[Data Boundary: Start]

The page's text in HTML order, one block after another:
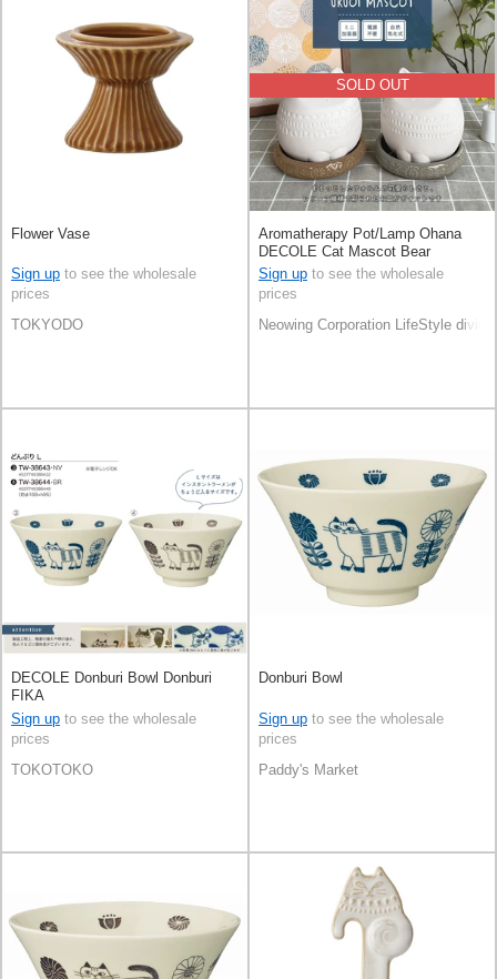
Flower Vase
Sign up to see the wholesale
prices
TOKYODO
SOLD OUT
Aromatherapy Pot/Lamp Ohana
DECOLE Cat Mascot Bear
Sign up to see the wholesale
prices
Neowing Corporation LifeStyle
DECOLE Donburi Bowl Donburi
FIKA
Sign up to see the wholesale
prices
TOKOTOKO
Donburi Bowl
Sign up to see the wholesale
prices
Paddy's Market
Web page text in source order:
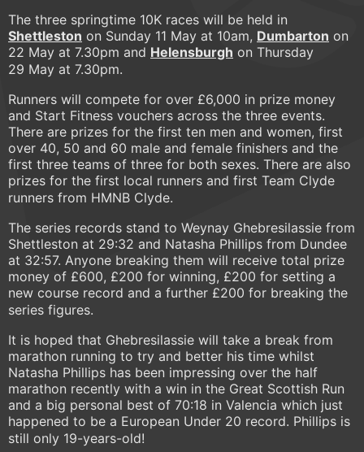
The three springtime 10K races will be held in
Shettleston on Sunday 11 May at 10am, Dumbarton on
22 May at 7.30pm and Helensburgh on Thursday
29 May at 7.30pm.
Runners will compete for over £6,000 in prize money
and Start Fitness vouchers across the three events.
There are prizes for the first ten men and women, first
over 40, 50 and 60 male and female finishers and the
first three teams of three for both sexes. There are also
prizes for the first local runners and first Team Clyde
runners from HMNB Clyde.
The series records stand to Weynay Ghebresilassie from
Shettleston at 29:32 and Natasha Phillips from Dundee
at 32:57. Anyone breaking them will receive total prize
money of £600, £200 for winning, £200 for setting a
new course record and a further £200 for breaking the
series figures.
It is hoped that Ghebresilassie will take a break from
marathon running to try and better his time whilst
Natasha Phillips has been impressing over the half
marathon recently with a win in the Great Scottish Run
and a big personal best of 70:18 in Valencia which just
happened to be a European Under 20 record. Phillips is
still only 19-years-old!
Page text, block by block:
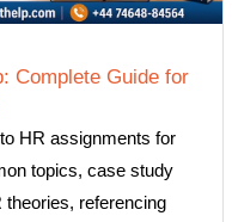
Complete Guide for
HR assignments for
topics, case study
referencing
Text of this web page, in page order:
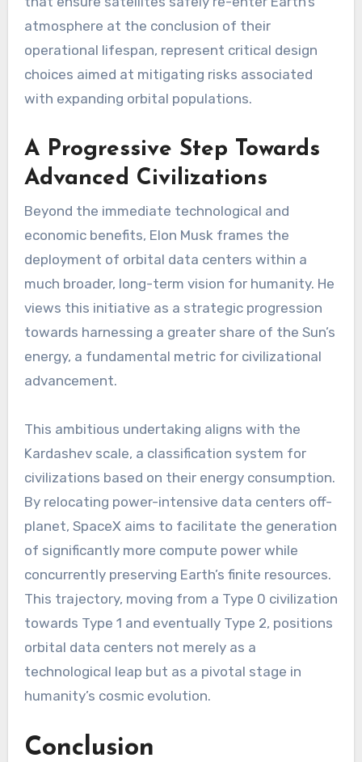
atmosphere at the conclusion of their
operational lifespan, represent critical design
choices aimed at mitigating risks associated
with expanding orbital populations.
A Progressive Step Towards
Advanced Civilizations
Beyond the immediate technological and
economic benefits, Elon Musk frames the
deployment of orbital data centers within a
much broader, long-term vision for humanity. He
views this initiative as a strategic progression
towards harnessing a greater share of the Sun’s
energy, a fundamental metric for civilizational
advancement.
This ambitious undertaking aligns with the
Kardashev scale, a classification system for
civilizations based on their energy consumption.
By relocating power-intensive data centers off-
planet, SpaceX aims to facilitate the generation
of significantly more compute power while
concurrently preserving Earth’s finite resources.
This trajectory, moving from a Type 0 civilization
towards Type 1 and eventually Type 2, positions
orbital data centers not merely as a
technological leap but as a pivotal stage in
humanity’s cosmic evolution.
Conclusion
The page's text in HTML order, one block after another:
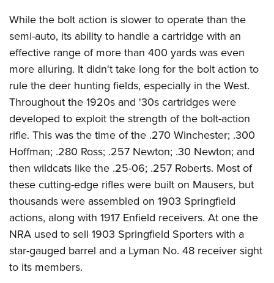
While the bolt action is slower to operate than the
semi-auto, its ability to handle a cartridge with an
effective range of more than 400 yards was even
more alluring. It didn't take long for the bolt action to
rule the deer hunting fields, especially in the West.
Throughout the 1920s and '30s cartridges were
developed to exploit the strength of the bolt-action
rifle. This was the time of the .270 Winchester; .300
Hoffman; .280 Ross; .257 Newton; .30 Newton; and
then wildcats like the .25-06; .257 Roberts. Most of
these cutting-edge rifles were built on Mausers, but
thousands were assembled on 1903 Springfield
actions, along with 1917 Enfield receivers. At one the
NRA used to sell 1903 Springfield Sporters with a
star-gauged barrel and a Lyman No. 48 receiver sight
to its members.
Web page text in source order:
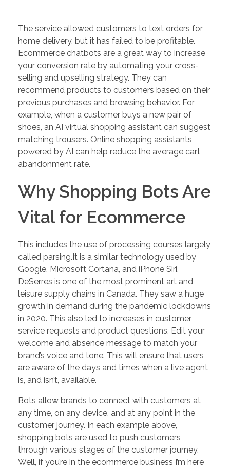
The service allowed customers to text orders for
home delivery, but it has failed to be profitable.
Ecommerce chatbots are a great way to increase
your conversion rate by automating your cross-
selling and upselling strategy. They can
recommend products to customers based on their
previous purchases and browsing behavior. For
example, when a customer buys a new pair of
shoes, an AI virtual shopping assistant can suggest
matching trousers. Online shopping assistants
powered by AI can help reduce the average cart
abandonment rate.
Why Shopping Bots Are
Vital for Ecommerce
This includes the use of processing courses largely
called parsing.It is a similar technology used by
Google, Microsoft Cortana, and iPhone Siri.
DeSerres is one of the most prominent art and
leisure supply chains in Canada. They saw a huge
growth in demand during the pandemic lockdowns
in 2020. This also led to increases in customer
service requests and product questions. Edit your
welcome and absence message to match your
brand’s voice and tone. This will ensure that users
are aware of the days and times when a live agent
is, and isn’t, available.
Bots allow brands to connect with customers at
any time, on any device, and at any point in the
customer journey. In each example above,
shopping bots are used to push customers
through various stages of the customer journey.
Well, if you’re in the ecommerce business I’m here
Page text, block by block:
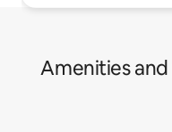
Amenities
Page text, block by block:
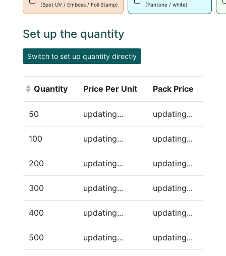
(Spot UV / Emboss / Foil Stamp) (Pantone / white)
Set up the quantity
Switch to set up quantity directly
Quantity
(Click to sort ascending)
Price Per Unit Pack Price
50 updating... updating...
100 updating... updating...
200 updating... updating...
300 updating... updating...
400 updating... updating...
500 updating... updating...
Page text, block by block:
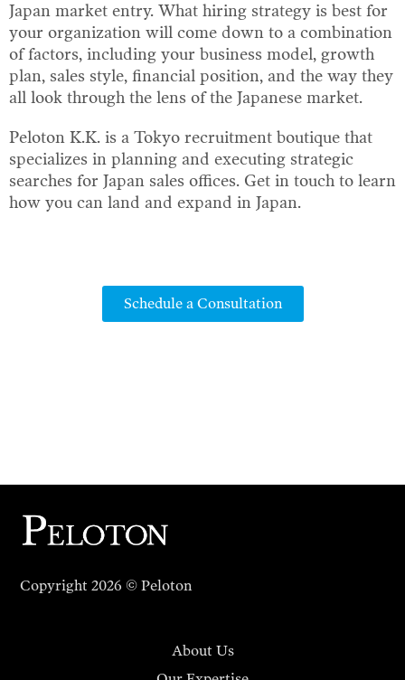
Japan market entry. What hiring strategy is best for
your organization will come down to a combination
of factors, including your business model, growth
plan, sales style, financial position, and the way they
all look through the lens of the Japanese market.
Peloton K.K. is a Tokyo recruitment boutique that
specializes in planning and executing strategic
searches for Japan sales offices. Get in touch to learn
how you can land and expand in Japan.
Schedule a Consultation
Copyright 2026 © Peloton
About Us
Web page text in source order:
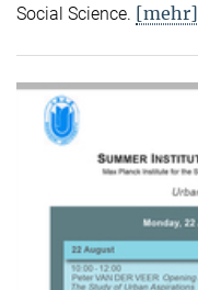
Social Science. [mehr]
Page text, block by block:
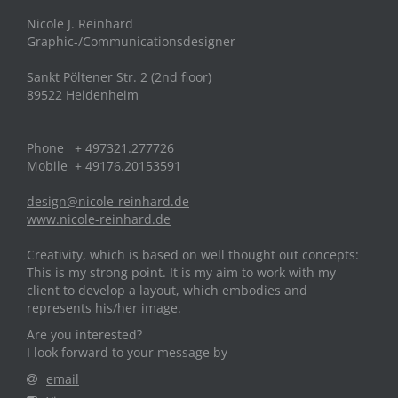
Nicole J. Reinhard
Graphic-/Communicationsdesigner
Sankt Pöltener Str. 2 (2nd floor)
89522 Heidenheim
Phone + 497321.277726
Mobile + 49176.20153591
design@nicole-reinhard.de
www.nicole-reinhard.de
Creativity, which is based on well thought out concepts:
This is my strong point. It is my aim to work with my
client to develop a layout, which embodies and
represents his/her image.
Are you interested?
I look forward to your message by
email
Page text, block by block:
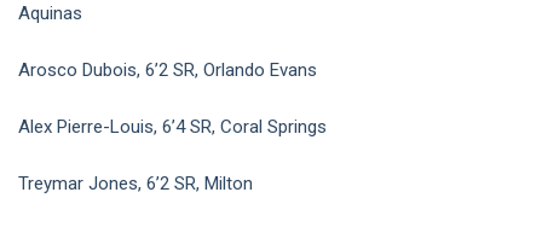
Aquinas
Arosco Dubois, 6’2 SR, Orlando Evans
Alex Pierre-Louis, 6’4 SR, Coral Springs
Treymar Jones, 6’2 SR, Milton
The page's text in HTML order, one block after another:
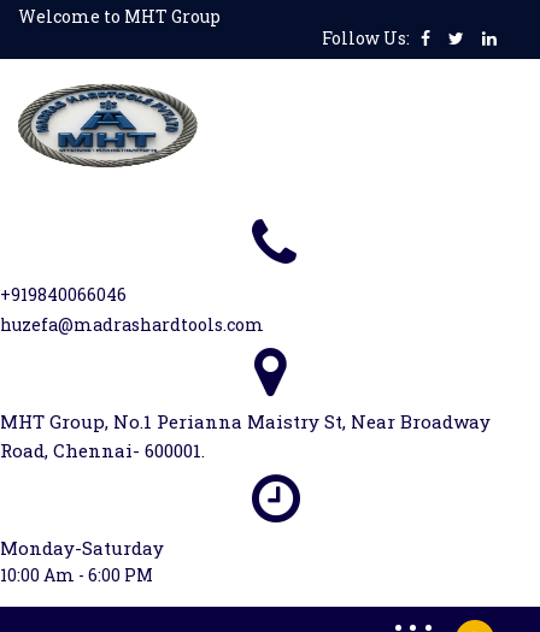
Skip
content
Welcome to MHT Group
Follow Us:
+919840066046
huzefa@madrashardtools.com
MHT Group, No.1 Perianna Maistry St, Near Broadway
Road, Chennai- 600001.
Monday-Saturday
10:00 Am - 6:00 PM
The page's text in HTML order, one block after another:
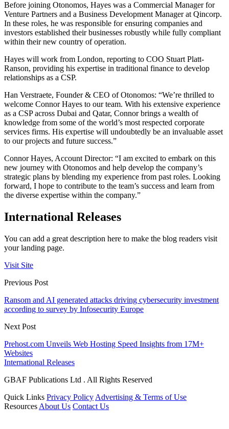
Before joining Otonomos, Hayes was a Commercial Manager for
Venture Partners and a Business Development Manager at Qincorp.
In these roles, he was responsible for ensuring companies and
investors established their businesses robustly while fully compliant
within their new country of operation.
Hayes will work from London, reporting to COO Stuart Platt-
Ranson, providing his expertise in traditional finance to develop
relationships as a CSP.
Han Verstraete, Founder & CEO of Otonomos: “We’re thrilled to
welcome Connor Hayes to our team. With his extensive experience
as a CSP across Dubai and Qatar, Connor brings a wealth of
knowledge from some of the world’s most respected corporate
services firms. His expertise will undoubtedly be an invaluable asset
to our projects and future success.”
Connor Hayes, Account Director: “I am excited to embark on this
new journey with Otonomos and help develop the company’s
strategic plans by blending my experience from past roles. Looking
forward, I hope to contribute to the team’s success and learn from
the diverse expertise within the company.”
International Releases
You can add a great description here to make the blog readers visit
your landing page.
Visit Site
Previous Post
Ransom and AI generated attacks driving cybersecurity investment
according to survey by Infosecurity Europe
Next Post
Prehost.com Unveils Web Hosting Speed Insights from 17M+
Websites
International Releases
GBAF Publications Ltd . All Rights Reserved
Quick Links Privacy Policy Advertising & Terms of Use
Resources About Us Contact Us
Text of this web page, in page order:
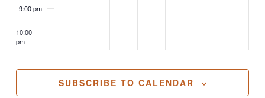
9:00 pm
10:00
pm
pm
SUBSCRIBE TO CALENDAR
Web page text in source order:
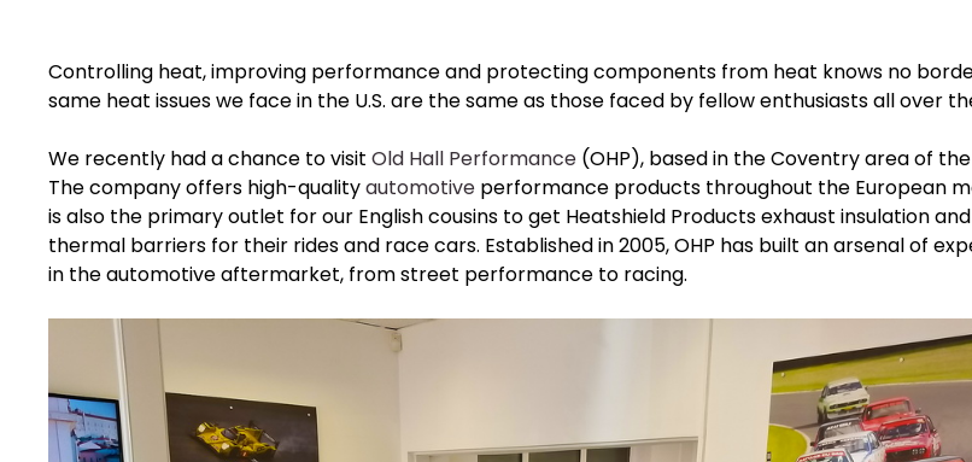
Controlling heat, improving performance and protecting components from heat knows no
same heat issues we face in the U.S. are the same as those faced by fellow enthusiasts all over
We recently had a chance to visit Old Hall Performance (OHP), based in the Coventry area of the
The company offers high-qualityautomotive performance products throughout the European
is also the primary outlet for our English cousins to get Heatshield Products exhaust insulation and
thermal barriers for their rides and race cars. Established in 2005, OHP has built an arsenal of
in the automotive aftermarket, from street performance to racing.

[Data Boundary: End]

§ **To do**: The lines to copy exactly start with the line above that has "Peloton K.K. is" and go on through the line that has "Before joining Otonomos, Hayes"; please include both, add nothing else, and omit the pictures.

§ **Reply to the exercise**:
Peloton K.K. is a Tokyo recruitment boutique that
specializes in planning and executing strategic
searches for Japan sales offices. Get in touch to learn
how you can land and expand in Japan.
Schedule a Consultation
Copyright 2026 © Peloton
About Us
Web page text in source order:
Social Science. [mehr]
Page text, block by block:
Nicole J. Reinhard
Graphic-/Communicationsdesigner
Sankt Pöltener Str. 2 (2nd floor)
89522 Heidenheim
Phone + 497321.277726
Mobile + 49176.20153591
design@nicole-reinhard.de
www.nicole-reinhard.de
Creativity, which is based on well thought out concepts:
This is my strong point. It is my aim to work with my
client to develop a layout, which embodies and
represents his/her image.
Are you interested?
I look forward to your message by
email
Page text, block by block:
Aquinas
Arosco Dubois, 6’2 SR, Orlando Evans
Alex Pierre-Louis, 6’4 SR, Coral Springs
Treymar Jones, 6’2 SR, Milton
The page's text in HTML order, one block after another:
Skip
content
Welcome to MHT Group
Follow Us:
+919840066046
huzefa@madrashardtools.com
MHT Group, No.1 Perianna Maistry St, Near Broadway
Road, Chennai- 600001.
Monday-Saturday
10:00 Am - 6:00 PM
The page's text in HTML order, one block after another:
Before joining Otonomos, Hayes was a Commercial Manager for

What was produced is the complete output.